It's my opinion that Miss Heredith must have refused him then because of
his wild days, and he took to his travels to cure his broken heart. But
they still think a lot of each other, as is plain for everybody to see,
and go out for walks together arm in arm. So perhaps it will all come
right in the end."

With this comfortable doctrine of life, based on her perusal of female
romances, Mrs. Lumbe got up from her seat to clear the table.

"I trust it will," said her brother, but his remark had nothing to do
with the triumph of true love in the last chapter.

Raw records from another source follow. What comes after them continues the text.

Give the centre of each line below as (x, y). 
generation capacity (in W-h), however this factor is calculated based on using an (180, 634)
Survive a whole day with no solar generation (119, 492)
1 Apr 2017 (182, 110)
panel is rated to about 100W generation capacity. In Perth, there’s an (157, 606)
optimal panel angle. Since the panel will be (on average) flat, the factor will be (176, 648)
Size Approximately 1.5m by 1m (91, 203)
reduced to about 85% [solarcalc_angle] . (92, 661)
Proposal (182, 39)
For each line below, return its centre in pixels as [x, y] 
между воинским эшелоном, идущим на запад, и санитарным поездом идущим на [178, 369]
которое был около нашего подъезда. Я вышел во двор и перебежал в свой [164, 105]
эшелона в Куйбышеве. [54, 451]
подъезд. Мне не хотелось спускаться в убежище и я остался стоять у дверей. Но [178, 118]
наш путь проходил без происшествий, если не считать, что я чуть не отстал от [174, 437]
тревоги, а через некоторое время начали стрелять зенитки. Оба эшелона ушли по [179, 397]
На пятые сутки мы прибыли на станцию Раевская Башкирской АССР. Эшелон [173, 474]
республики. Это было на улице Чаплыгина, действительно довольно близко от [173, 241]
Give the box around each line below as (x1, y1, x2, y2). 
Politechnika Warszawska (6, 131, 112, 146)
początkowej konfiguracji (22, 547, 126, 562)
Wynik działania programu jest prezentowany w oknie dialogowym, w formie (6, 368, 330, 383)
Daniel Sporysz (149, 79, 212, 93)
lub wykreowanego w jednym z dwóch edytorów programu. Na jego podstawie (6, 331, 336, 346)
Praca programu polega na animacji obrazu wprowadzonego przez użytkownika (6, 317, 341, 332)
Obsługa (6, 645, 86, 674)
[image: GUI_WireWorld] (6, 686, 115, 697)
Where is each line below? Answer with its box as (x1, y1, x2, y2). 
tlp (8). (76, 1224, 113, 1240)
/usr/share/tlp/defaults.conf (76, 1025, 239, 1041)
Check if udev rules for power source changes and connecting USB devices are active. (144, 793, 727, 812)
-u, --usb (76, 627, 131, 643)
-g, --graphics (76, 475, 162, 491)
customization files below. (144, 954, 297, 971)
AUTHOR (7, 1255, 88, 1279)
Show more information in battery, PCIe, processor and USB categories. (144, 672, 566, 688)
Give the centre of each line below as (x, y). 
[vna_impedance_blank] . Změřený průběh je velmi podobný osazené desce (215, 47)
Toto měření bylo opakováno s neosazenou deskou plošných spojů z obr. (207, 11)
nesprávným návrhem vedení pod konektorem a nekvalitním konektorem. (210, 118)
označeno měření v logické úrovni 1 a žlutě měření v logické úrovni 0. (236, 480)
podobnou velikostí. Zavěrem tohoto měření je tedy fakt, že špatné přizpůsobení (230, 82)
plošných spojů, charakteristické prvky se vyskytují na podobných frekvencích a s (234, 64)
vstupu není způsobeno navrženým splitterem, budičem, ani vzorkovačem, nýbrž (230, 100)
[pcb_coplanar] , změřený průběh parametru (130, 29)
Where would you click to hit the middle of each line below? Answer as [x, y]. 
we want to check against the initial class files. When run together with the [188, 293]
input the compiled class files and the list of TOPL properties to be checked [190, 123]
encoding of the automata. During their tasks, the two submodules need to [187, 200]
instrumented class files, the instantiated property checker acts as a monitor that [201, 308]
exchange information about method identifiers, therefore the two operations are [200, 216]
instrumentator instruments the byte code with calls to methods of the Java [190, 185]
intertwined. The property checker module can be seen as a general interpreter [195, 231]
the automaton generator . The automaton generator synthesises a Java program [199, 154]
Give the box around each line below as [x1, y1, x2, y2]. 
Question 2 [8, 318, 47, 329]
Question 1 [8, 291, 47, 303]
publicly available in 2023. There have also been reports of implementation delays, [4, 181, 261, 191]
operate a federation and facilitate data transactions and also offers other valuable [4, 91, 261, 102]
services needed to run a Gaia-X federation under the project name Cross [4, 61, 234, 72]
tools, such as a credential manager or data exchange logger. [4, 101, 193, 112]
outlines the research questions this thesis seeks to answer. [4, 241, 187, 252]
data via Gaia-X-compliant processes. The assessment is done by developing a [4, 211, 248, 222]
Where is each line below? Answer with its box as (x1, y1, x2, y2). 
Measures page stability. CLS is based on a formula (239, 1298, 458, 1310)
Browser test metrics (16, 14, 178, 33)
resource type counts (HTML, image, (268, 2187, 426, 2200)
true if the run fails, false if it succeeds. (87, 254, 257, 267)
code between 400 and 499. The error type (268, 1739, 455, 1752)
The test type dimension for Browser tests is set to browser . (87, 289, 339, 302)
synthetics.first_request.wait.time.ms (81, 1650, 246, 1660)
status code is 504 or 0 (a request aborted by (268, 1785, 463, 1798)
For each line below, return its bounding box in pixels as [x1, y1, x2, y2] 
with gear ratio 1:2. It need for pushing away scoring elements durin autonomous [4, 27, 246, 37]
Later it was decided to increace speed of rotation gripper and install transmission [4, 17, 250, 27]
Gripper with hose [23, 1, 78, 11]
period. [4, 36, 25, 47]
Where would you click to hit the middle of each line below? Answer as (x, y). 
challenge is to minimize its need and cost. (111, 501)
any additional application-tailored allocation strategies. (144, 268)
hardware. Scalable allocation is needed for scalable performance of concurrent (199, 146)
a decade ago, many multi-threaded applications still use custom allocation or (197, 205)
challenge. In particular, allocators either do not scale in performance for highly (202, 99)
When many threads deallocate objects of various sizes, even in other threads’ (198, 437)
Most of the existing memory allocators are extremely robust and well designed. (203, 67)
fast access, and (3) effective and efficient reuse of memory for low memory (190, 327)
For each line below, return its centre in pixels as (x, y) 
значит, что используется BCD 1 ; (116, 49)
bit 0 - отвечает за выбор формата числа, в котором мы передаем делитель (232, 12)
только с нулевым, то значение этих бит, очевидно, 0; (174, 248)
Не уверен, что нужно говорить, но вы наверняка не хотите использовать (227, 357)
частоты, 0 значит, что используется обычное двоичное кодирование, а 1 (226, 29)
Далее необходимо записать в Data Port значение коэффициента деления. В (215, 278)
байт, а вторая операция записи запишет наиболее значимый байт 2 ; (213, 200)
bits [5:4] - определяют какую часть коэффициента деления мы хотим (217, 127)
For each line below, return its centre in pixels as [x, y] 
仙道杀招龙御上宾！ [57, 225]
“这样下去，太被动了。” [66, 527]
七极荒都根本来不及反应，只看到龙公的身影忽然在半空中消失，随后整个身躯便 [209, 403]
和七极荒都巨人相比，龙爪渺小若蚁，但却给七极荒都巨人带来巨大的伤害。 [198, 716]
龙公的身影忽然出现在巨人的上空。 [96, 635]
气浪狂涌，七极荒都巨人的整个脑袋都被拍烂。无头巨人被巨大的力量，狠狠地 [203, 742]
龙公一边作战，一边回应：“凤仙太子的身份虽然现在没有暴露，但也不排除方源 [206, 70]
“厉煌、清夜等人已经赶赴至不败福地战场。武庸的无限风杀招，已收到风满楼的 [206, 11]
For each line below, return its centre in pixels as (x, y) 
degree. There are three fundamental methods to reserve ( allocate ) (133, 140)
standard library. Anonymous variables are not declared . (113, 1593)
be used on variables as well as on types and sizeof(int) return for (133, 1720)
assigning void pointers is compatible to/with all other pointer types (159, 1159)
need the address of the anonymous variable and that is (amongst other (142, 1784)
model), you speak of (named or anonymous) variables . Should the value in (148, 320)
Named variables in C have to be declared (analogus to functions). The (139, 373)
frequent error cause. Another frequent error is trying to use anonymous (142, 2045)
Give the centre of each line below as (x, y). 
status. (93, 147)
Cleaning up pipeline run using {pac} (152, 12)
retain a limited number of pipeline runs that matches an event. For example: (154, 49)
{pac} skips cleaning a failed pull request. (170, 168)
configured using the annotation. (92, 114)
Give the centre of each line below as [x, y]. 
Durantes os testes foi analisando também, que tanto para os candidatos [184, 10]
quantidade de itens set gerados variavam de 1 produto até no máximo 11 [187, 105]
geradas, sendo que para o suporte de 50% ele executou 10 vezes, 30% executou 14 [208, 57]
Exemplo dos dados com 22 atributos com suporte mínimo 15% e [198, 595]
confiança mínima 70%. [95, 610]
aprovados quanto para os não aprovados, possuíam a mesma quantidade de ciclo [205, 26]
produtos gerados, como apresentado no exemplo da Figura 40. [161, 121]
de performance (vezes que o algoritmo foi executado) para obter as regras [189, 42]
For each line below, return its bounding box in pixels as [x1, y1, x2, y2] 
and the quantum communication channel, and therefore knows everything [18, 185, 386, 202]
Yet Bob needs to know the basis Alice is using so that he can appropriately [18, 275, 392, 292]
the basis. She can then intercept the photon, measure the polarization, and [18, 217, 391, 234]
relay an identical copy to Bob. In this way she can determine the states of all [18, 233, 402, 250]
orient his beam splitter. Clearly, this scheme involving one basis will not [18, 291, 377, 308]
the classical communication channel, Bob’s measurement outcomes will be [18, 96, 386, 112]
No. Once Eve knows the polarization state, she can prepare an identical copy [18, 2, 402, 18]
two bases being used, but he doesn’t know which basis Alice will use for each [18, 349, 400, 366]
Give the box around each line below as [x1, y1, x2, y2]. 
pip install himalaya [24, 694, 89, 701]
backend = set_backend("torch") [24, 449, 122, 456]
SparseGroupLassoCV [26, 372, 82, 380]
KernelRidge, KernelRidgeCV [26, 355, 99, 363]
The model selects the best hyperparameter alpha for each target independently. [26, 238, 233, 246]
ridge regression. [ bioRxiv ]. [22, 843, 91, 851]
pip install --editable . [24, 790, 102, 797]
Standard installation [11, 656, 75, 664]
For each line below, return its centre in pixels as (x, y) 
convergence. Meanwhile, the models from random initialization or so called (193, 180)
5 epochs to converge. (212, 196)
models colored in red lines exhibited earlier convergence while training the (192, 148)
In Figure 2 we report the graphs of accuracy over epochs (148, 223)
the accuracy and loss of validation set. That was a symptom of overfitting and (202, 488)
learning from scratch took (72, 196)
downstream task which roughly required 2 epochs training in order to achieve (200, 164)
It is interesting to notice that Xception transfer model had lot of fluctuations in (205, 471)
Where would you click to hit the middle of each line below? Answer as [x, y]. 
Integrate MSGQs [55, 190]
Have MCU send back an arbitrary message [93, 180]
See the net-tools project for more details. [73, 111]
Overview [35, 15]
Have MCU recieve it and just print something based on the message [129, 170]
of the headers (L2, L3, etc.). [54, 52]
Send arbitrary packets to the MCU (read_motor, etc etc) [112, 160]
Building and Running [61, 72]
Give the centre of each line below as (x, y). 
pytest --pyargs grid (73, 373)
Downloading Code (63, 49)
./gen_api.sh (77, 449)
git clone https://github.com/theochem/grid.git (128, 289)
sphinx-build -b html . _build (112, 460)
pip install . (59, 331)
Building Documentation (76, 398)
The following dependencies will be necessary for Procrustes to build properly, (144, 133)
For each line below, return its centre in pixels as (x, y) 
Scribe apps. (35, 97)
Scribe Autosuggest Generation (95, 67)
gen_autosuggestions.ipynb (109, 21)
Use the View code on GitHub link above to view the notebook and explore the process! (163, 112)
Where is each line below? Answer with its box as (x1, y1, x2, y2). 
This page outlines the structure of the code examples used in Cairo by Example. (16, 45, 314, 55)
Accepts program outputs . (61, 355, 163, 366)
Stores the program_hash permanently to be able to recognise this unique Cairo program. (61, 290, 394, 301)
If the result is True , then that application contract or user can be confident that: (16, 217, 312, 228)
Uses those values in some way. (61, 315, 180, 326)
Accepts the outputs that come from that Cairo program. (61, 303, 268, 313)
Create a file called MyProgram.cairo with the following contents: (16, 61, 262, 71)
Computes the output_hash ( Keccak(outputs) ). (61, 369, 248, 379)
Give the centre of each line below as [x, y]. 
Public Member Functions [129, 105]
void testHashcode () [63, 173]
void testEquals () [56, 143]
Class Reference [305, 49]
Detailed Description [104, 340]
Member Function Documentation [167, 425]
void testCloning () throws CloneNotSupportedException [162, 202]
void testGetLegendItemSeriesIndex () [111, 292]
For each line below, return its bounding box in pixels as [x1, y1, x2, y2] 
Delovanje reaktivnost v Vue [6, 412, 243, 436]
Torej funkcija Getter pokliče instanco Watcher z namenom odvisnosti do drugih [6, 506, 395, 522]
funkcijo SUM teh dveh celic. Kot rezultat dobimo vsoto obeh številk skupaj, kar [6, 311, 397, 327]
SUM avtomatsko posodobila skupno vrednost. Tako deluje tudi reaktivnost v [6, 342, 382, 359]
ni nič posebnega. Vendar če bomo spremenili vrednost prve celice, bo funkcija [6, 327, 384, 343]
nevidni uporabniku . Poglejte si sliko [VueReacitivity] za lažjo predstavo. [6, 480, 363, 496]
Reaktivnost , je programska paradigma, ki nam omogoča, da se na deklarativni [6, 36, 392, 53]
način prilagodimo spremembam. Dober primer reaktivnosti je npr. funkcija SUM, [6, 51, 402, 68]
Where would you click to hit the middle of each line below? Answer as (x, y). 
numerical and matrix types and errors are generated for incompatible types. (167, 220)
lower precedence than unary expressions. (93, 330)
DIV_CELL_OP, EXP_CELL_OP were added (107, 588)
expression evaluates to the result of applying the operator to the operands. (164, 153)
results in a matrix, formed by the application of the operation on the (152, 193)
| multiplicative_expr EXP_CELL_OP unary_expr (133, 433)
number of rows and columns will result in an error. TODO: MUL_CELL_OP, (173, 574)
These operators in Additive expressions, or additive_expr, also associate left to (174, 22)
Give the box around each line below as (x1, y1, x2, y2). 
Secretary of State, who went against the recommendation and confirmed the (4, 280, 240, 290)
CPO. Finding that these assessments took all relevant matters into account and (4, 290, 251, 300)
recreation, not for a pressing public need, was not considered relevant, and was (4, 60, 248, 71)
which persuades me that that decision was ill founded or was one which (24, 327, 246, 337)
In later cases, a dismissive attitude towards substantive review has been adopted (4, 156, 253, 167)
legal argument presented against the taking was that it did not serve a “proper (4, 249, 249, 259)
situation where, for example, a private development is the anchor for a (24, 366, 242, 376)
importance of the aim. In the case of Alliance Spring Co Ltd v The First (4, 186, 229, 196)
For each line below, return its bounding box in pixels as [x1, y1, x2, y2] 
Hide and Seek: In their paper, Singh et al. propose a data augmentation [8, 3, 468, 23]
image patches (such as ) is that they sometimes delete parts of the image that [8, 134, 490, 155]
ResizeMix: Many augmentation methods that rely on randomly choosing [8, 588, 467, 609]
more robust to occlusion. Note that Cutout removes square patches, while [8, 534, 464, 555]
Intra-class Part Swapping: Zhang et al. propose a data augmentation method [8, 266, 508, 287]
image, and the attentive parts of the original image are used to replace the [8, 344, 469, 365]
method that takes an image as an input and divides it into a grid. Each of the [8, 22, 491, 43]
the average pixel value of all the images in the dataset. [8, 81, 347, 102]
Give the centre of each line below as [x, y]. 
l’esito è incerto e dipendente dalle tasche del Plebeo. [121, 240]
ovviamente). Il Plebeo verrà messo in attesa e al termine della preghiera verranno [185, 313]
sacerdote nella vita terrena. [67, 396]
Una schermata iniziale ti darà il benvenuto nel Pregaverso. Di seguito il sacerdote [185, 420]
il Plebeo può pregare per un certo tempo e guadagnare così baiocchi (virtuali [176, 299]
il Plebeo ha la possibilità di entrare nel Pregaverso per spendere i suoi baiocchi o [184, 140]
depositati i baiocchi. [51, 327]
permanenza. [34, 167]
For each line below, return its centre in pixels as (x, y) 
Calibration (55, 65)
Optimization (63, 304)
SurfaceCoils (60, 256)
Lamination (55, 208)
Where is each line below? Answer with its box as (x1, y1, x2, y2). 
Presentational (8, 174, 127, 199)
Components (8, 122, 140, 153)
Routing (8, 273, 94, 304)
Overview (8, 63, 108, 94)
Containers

He left the room to get his bicycle to ride to Chidelham.




CHAPTER XI


On his way to Chidelham, Caldew again pondered over the murder, and for
the first time seriously asked himself whether Miss Heredith could have
committed the crime. He had glanced at that possibility before, and had
practically dismissed it on the score of lack of motive, but his
sister's story of the differences between Miss Heredith and her nephew's
wife supplied that deficiency in a startling degree. In reviewing the
whole of the circumstances by the light of the information his sister
had given him, it now seemed to him that Miss Heredith fitted into the
crime in a remarkable way.

The most important fact leading to that inference was that she alone, of
all the inmates of the moat-house the previous night, was out of the
dining-room when the murder was committed. That supposition took no
cognizance of the servants, but Caldew had all along eliminated the
servants in his consideration of the crime. In the next place, it
supplied an explanation for the disappearance of the bar brooch from the
bedroom. In all likelihood the butler had first acquainted his mistress
with his discovery of the unlocked staircase door, and she, realizing
where she had dropped her brooch, had seized upon the opportunity to
request Musard to call the detective downstairs and tell him about the
door. In his absence she returned to the bedroom for the brooch.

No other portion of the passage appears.